その先にあったのは空だった。ただし空自体は重要ではない。重要なのはその空に黒い影がぽつりと存在していたことだ。
「……なんだ、あれは?」
智宏の目からでもそれが何かは分からなかった。細長い形をしたシルエットを【集積演算】で記憶にあるものと比べてみるが同じ形状のものは見つからない。

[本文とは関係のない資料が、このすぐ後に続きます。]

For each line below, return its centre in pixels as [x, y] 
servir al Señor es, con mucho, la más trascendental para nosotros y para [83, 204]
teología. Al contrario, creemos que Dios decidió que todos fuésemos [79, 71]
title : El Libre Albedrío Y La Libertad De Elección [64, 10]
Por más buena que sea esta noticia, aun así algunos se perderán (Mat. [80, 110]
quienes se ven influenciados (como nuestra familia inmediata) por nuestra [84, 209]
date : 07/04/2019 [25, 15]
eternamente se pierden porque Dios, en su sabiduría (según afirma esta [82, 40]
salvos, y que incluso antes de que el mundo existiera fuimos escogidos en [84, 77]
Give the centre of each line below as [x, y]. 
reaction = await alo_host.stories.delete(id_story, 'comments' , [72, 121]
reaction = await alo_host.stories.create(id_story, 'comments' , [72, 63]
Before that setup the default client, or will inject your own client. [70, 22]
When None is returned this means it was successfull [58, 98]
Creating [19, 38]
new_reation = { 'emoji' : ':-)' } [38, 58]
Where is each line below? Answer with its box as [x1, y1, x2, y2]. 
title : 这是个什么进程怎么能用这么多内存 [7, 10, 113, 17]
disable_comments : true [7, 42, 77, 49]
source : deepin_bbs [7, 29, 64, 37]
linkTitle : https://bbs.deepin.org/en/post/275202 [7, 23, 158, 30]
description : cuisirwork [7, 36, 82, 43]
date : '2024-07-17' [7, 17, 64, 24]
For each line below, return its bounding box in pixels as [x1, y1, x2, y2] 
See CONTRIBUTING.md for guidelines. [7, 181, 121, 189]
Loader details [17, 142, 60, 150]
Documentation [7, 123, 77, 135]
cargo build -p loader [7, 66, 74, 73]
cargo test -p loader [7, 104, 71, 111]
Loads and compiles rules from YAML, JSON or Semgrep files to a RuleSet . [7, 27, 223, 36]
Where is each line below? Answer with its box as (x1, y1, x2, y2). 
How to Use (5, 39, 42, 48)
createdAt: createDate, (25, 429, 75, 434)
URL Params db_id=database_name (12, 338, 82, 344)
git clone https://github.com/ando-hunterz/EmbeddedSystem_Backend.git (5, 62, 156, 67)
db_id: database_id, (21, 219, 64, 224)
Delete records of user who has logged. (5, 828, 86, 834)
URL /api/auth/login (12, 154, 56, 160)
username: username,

(……ん? なんだ? あの影、だんだん大きく――!!)
影を見ていた智宏がその事実に気が付く。加速した思考はすぐに起きるであろう事態を導き出し、それを防ぐために呼びかける言葉を選んだ。
「っ! レンドォ!! すぐに全員を退避させろ!! あれは――」
叫びきる前にその場にいた人間の半分以上が気が付いた。影の正体はワニに似たこの世界の爬虫類。ただしその体は智宏の知るワニとは比較にならないほど――
「――大きい!!」
その巨体を認識し、周りにいた誰かが叫ぶ。
そして次の瞬間、体長およそ十メートル以上。巨大な顎と牙を持つ巨大生物が、智宏達のいた場所を直撃した。